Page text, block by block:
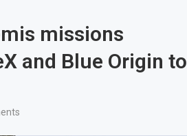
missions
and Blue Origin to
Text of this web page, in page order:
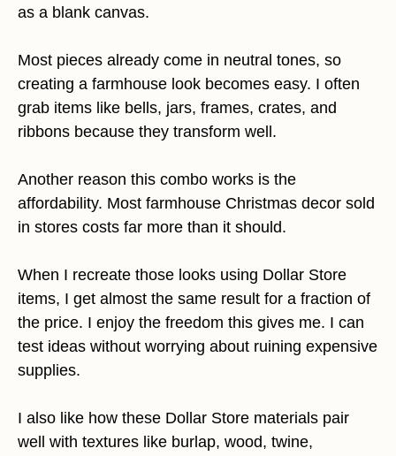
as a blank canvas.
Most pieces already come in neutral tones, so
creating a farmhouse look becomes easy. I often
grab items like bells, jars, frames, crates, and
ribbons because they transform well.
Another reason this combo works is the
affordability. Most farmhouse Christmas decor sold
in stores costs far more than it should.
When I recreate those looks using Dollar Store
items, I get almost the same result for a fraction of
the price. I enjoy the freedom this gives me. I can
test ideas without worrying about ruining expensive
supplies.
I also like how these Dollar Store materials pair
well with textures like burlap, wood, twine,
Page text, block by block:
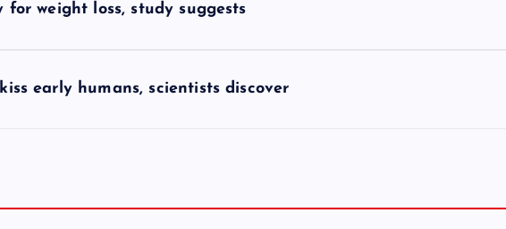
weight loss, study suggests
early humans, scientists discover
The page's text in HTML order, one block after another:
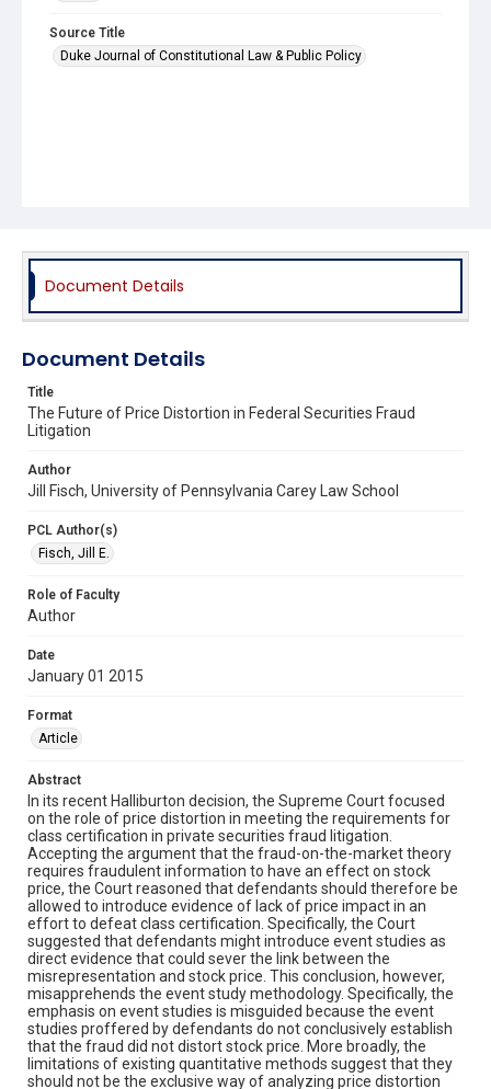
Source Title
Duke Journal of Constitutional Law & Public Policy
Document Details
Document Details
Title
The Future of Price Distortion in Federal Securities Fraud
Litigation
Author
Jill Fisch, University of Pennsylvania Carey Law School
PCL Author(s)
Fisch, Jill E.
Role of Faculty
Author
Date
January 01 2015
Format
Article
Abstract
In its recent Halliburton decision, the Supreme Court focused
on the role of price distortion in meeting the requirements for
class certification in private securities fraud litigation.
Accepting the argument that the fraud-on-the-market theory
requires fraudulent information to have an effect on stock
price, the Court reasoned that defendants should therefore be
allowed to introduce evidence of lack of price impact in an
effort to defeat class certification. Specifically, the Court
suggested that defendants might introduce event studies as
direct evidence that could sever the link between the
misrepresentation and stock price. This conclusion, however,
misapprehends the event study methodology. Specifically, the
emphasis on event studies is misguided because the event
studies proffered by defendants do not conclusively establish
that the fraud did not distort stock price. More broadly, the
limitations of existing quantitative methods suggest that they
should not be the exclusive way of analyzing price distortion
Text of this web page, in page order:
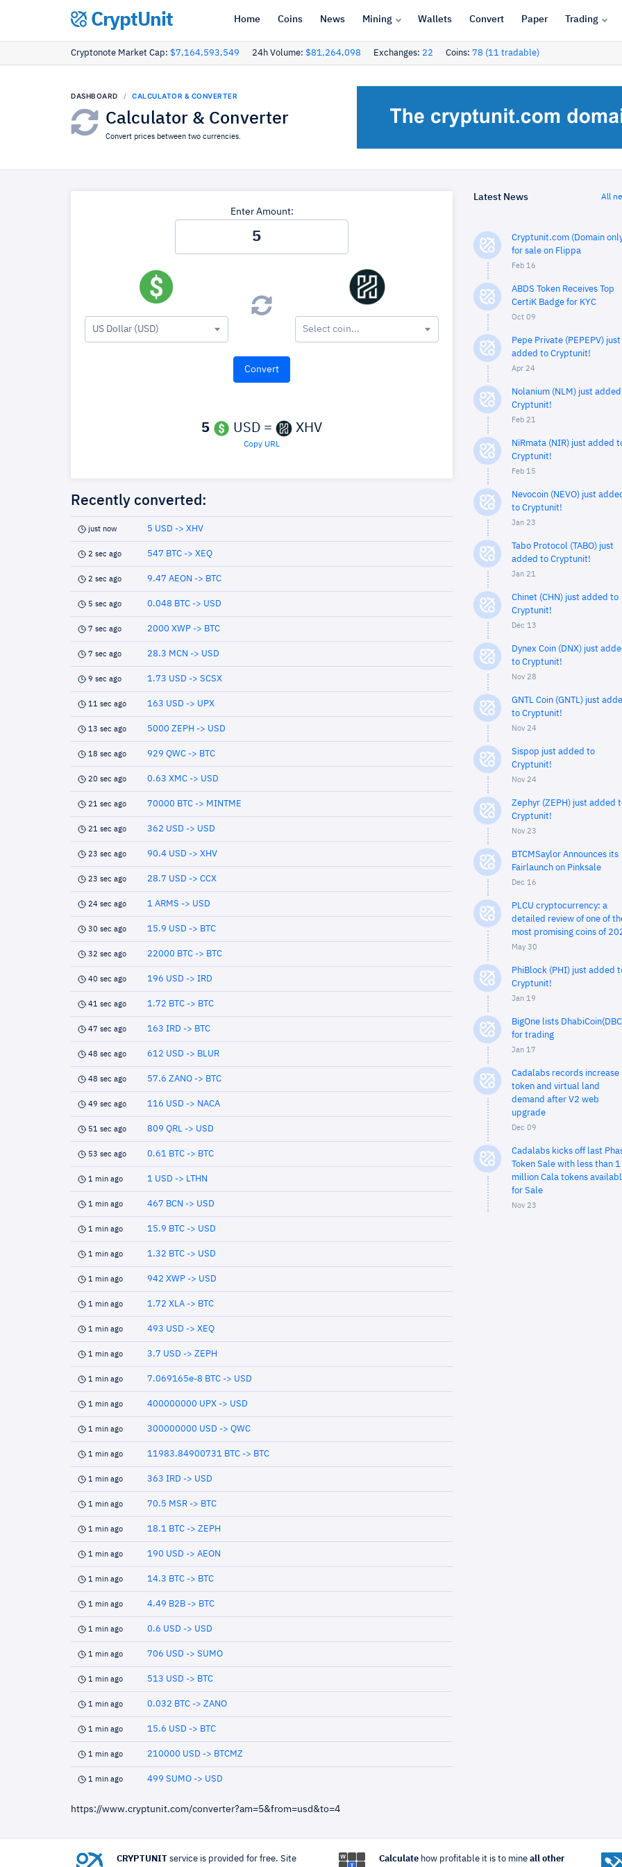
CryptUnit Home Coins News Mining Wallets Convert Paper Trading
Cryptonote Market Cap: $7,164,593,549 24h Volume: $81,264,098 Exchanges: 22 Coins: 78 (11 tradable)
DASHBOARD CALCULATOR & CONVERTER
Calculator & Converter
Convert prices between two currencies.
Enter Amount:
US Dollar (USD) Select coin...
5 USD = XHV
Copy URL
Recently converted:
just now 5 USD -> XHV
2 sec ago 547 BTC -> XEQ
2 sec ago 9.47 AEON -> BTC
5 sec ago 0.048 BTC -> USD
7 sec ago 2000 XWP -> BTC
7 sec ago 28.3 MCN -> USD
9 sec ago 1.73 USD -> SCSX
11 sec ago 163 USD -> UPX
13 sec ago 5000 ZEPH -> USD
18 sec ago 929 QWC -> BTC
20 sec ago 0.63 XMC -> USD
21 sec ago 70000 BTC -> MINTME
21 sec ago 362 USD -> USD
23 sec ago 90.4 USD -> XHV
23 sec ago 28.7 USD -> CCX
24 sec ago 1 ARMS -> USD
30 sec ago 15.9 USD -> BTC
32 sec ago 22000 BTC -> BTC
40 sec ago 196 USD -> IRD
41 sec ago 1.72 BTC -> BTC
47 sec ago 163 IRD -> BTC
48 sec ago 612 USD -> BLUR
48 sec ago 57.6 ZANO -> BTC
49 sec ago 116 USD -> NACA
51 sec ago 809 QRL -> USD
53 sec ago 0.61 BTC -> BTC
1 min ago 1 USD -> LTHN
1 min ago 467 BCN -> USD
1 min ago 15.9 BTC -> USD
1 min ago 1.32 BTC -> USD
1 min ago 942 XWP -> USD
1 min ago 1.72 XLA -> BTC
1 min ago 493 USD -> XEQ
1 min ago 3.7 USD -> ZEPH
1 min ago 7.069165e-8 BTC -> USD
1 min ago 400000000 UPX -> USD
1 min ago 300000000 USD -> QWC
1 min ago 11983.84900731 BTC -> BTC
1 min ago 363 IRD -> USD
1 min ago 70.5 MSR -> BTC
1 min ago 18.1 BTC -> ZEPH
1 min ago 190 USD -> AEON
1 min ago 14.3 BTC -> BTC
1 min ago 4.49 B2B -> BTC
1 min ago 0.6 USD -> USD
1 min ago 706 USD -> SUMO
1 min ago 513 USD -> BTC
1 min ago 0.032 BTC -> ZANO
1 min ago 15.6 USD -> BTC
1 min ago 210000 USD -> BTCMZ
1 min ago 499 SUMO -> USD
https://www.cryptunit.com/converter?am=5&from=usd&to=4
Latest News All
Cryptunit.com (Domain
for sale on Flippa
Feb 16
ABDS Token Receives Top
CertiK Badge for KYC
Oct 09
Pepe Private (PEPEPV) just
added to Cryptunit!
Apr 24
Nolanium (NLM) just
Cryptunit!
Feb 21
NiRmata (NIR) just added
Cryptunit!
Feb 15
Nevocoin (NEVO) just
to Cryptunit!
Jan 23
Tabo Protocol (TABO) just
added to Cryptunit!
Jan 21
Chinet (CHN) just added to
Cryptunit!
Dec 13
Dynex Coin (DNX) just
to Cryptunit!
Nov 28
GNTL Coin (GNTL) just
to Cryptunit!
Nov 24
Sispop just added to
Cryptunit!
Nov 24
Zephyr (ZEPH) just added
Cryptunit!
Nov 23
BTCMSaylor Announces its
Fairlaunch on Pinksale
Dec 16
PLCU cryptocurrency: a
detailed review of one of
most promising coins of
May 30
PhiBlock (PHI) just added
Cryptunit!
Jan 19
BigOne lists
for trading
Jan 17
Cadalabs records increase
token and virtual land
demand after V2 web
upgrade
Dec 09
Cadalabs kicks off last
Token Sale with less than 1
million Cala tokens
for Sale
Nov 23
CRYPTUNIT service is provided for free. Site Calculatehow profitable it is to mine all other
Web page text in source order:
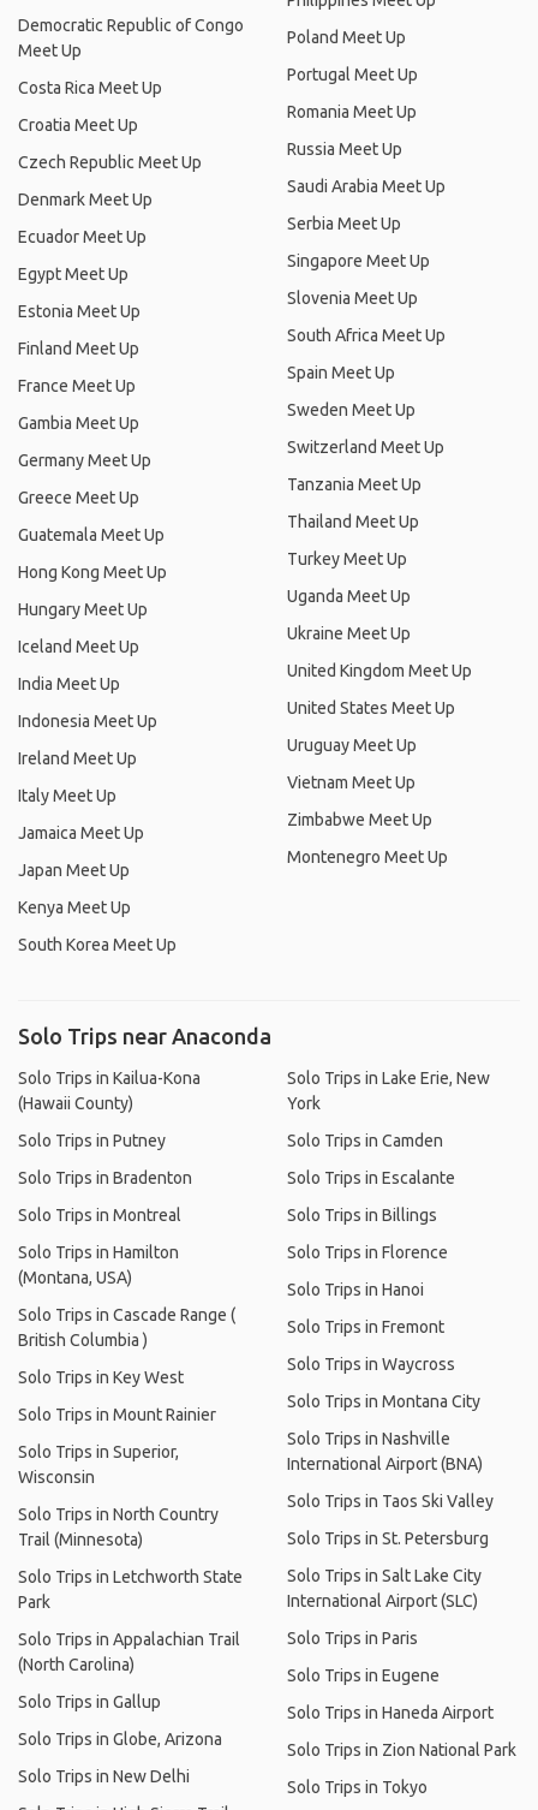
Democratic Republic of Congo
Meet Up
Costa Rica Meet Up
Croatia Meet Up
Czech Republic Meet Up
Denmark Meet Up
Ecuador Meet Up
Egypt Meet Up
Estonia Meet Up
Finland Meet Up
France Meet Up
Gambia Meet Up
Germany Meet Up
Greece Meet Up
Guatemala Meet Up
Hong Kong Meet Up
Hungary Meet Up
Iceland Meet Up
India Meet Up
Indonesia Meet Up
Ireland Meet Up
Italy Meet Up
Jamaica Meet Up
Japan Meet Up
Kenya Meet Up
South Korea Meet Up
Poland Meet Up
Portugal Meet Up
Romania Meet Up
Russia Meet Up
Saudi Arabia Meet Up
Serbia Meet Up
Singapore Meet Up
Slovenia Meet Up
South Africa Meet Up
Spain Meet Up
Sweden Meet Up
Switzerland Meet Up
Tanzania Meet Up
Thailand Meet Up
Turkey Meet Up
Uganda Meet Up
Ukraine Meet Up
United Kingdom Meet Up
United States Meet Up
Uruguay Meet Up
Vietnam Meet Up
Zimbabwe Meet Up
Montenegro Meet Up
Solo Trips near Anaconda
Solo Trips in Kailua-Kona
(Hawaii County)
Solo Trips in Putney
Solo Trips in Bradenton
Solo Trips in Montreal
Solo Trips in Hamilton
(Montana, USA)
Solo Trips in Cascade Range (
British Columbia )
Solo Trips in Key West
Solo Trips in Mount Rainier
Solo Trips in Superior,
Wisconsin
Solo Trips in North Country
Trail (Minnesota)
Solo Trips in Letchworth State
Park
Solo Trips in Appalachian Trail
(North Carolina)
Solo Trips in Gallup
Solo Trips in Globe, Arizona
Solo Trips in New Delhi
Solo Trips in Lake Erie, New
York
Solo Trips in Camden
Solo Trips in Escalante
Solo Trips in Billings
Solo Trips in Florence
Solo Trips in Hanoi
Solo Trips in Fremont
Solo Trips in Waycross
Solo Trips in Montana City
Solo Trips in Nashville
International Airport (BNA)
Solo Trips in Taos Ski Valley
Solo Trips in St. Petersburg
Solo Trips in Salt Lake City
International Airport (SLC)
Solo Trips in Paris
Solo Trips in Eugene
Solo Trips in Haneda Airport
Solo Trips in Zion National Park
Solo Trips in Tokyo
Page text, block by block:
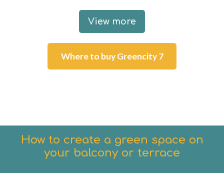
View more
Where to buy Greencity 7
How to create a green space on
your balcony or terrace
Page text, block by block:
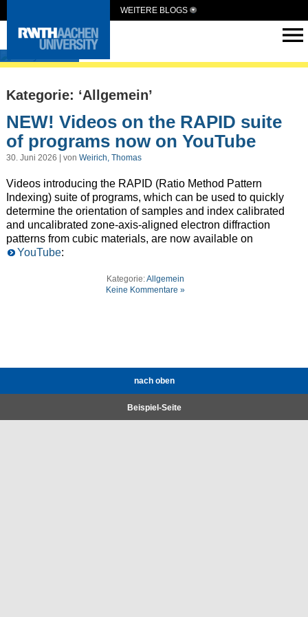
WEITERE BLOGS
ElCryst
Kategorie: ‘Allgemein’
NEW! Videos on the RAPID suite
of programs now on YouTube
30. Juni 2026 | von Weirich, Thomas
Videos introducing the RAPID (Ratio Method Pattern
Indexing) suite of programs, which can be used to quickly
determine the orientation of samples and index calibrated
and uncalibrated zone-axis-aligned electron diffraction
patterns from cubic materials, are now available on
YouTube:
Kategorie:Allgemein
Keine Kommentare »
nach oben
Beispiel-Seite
==============================
Work request:
Beginning with the first line of the entries above, repeat each line word for word until the line with "suggested that defendants" has been given too. Omit the pictures.

Answer to this task:
Page text, block by block:
missions
and Blue Origin to
Text of this web page, in page order:
as a blank canvas.
Most pieces already come in neutral tones, so
creating a farmhouse look becomes easy. I often
grab items like bells, jars, frames, crates, and
ribbons because they transform well.
Another reason this combo works is the
affordability. Most farmhouse Christmas decor sold
in stores costs far more than it should.
When I recreate those looks using Dollar Store
items, I get almost the same result for a fraction of
the price. I enjoy the freedom this gives me. I can
test ideas without worrying about ruining expensive
supplies.
I also like how these Dollar Store materials pair
well with textures like burlap, wood, twine,
Page text, block by block:
weight loss, study suggests
early humans, scientists discover
The page's text in HTML order, one block after another:
Source Title
Duke Journal of Constitutional Law & Public Policy
Document Details
Document Details
Title
The Future of Price Distortion in Federal Securities Fraud
Litigation
Author
Jill Fisch, University of Pennsylvania Carey Law School
PCL Author(s)
Fisch, Jill E.
Role of Faculty
Author
Date
January 01 2015
Format
Article
Abstract
In its recent Halliburton decision, the Supreme Court focused
on the role of price distortion in meeting the requirements for
class certification in private securities fraud litigation.
Accepting the argument that the fraud-on-the-market theory
requires fraudulent information to have an effect on stock
price, the Court reasoned that defendants should therefore be
allowed to introduce evidence of lack of price impact in an
effort to defeat class certification. Specifically, the Court
suggested that defendants might introduce event studies as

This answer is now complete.